* [The task]
Go through the data and copy each line where the string "being" appears.

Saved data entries
*** Begin section ***
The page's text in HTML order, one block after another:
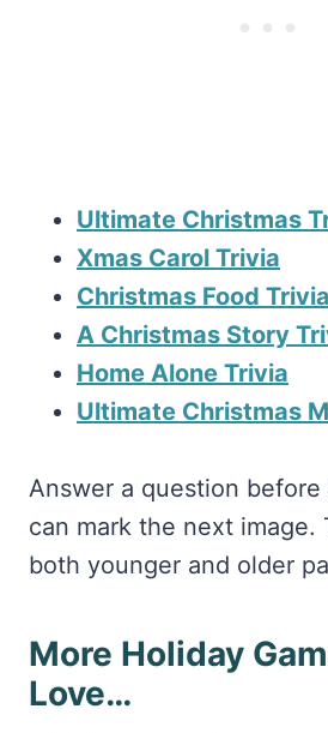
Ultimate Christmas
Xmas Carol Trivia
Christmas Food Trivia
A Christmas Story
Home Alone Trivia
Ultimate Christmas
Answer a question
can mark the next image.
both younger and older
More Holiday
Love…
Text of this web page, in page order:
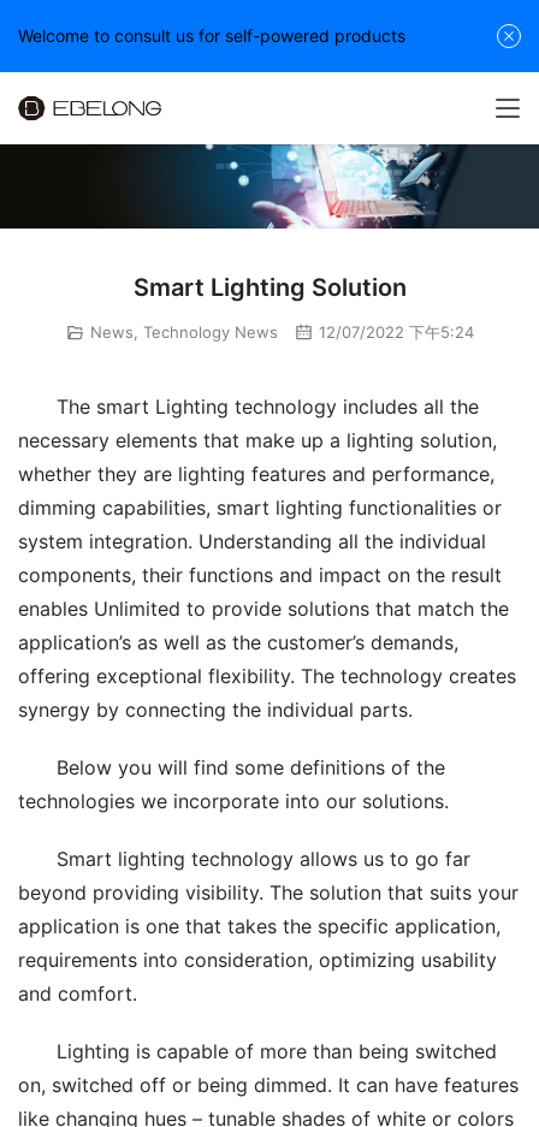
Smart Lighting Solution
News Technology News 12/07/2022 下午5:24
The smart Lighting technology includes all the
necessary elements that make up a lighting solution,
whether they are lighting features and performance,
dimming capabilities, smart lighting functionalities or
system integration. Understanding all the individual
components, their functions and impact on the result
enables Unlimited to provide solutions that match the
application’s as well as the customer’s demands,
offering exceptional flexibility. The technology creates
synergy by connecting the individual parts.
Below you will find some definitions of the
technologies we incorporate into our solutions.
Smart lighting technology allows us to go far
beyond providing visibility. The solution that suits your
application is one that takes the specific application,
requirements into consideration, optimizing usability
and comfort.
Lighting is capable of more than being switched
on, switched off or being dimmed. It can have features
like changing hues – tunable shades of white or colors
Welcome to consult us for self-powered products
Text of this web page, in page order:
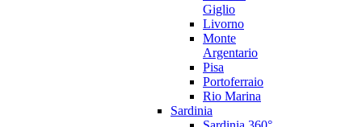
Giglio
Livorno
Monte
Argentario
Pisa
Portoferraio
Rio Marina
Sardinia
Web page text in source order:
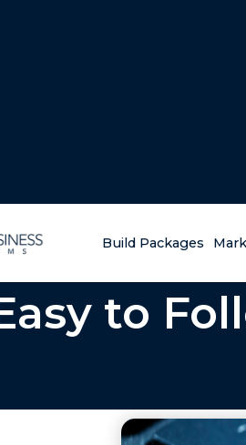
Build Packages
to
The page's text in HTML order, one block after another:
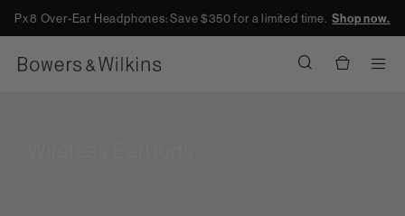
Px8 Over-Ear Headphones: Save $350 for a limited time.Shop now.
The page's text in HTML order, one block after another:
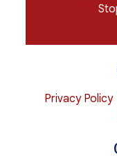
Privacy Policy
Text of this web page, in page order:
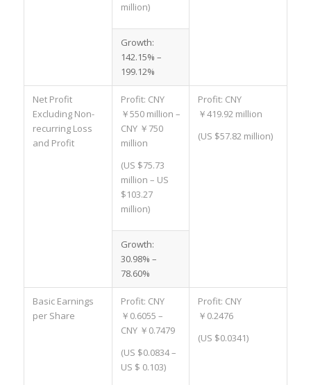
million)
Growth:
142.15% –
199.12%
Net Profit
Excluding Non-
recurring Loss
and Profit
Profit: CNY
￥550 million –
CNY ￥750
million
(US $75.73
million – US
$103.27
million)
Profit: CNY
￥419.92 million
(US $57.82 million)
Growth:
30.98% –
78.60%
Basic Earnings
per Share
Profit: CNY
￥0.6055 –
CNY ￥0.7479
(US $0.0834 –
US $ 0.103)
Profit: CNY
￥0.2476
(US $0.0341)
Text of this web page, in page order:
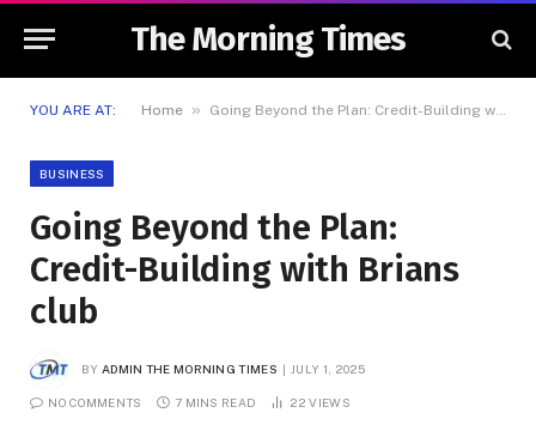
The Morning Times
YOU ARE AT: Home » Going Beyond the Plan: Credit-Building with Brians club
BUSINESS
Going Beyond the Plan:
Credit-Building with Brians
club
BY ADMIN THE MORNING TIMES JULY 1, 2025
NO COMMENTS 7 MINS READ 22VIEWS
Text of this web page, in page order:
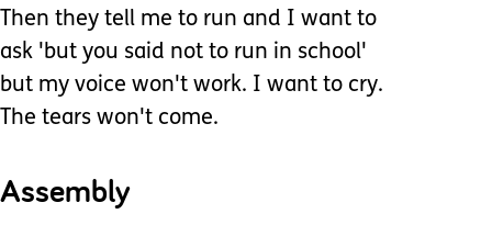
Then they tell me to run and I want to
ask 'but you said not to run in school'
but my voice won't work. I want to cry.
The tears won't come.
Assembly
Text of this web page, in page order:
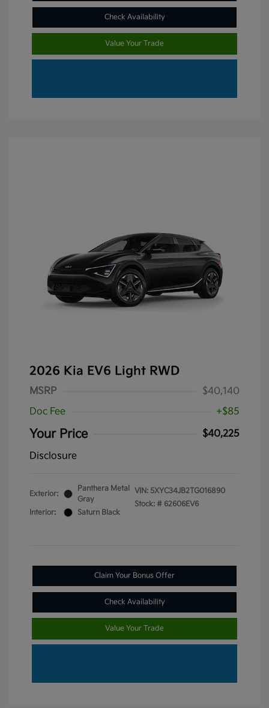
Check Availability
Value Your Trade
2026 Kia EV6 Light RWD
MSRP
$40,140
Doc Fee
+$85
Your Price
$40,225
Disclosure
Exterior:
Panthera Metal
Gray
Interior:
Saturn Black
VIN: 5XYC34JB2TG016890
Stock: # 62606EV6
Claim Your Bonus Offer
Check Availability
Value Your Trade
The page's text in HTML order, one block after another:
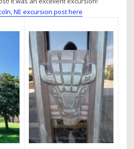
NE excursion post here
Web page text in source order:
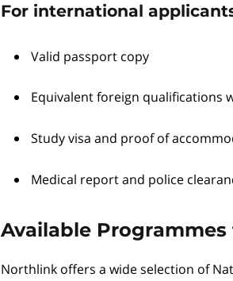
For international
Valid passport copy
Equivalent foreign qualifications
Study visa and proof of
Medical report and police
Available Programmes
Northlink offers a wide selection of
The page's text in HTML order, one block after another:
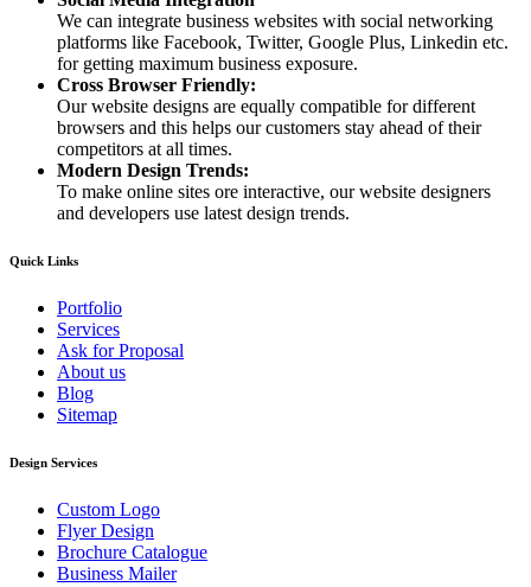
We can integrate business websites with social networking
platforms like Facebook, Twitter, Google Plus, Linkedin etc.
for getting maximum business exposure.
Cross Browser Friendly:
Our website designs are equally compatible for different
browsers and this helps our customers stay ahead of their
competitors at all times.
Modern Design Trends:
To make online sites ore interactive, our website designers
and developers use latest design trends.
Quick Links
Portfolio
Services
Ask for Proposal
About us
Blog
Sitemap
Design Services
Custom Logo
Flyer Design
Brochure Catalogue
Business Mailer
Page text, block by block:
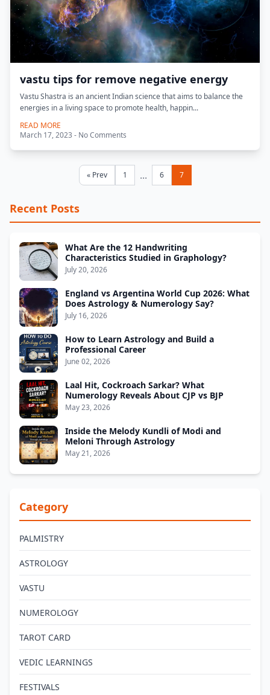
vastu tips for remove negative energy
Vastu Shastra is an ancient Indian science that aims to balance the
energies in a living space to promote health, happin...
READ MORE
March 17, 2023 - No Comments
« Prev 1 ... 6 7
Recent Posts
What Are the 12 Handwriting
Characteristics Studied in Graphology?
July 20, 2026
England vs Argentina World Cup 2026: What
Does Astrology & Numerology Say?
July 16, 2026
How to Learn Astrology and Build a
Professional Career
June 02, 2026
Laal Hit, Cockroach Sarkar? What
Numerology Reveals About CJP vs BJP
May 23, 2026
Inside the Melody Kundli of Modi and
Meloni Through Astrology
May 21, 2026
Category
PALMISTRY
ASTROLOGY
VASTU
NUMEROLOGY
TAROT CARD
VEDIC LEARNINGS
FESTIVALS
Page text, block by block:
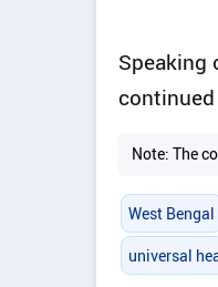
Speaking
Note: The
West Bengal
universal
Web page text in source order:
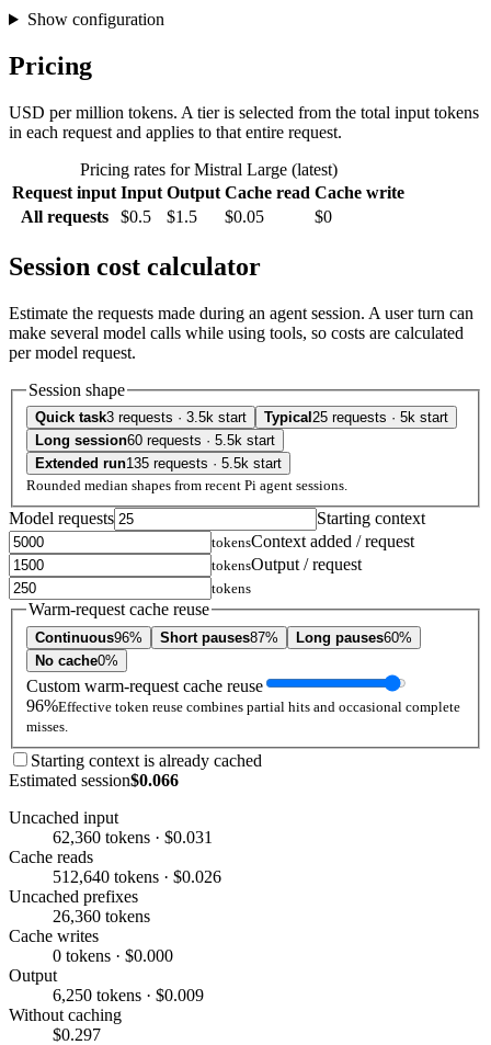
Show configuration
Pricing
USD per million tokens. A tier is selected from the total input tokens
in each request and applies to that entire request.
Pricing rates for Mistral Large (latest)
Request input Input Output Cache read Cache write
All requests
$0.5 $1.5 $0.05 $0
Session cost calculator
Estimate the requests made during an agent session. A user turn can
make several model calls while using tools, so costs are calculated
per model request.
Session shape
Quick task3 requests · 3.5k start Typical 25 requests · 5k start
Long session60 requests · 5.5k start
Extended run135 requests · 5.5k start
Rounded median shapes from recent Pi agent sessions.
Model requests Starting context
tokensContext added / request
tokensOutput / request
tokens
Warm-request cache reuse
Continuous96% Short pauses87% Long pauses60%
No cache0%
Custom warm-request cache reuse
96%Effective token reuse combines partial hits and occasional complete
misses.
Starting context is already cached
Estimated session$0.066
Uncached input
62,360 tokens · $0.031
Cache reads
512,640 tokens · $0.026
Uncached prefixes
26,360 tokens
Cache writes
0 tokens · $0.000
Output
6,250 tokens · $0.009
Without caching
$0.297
*** End section ***
* [Completed task]
Lighting is capable of more than being switched
on, switched off or being dimmed. It can have features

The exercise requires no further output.